Grace looked around slowly until her eyes rested on me, and her gaze cleared. “How do you know? Tell me everything. Have you seen him? But you said he was in the city. Please—”
“I saw him the same way I saw you and Hope talking in the parlour, that morning,” I said, and her eyes widened, and I heard Hope catch her breath. “The White Raven is a wreck; I don’t know how he managed to bring her home at all. And he looks ill, and tired. But he’s alive. And I don’t know what he’ll do when he finds out what’s happened to you—to all of us.”
“Alive,” whispered Grace, and she looked at Father, with her eyes as big and bright as summer raindrops. “We must invite him to come here as soon as he may. He can rest here, and regain his strength.”
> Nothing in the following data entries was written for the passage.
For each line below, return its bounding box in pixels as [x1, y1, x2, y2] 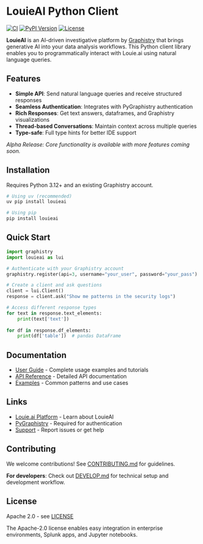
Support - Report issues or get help [15, 426, 105, 433]
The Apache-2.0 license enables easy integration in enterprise [6, 524, 163, 532]
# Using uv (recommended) [6, 193, 72, 199]
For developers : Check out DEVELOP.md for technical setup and [6, 472, 169, 479]
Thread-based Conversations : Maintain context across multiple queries [15, 122, 197, 130]
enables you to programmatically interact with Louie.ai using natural [6, 49, 177, 56]
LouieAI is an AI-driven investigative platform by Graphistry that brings [6, 36, 184, 43]
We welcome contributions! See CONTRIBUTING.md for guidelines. [6, 460, 176, 468]

Father stood up and walked around the room, and paused as he returned to the fireplace. “You’re sure,” he said to me, wishing for reassurance and yet unsure that he could accept it. I nodded.
“Magic,” murmured Ger. “Ah, well.”
Father took another turn around the room—it was too small a room for a man of his size and hasty stride—and paused again. “I shall write to him at once. There will be business arrangements to be made also. Perhaps I should go myself.” He stood irresolute.